Two cyclists set off simultaneously from points A and B towards each other at constant speeds.
Two cyclists set off simultaneously from points A and B towards each other at constant speeds. They met 1 hour later, and the first cyclist arrived at B 1.5 hours later than the second at A. Find how long each of them had been on the road.
The solution of the problem.
1. Let’s denote by x the speed of the first cyclist.
2. Let us denote by y the speed of the second cyclist.
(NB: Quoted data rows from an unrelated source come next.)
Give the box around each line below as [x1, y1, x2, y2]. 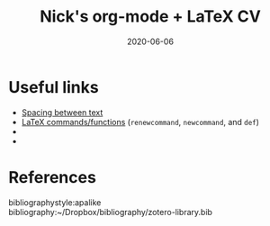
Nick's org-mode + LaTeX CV [39, 6, 262, 27]
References [8, 167, 96, 187]
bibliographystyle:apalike [8, 196, 102, 208]
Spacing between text [21, 106, 103, 118]
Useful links [8, 77, 100, 97]
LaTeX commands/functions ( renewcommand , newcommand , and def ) [21, 116, 260, 127]
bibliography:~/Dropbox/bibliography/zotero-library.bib [8, 206, 213, 217]
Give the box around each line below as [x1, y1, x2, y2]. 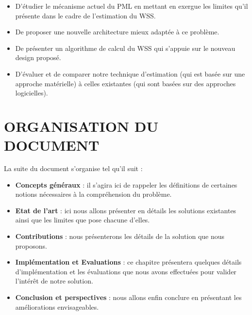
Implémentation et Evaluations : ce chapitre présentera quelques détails [15, 257, 242, 267]
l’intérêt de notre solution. [15, 276, 93, 286]
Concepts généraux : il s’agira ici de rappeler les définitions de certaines [15, 179, 237, 189]
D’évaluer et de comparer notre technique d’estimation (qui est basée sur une [15, 68, 245, 79]
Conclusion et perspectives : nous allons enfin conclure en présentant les [15, 292, 242, 302]
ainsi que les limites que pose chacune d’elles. [15, 215, 150, 225]
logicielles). [15, 88, 48, 98]
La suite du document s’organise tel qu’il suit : [4, 163, 143, 173]
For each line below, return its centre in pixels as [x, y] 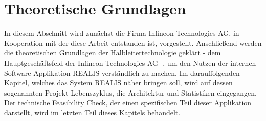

3. How far has the first traveled from A to the meeting point?
x km / h * 1 h = x km.
4. What is the distance traveled by the second from B to the meeting point?
at km / h * 1 h = at km.
5. What is the distance from A to B?
x + y km.
6. How long did the first cyclist ride from A to B?
(x + y): x h.
7. How long did the second cyclist ride from B to A?
(x + y): y h.
8. Let’s compose and solve the equation.
(x + y): x – (x + y): y = 1.5;
y: x – x: y = 1.5;
x> 0; we introduce the variable z
z = y: x;
z ^ 2 – 1.5z – 1 = 0;
D = 6.25;
The equation has 2 roots z = -0.5 and z = 2.
Because x> 0 and y> 0, then 1 root z = 2 is suitable.
9. How long did the first cyclist ride from A to B?
(x + y): x = 1 + z = 3 hours.
10. How long did the second cyclist ride from B to A?
(x + y): y = 1 / z + 1 = 1.5 h.
Answer. The first cyclist traveled for 3 hours, the second traveled for 1.5 hours.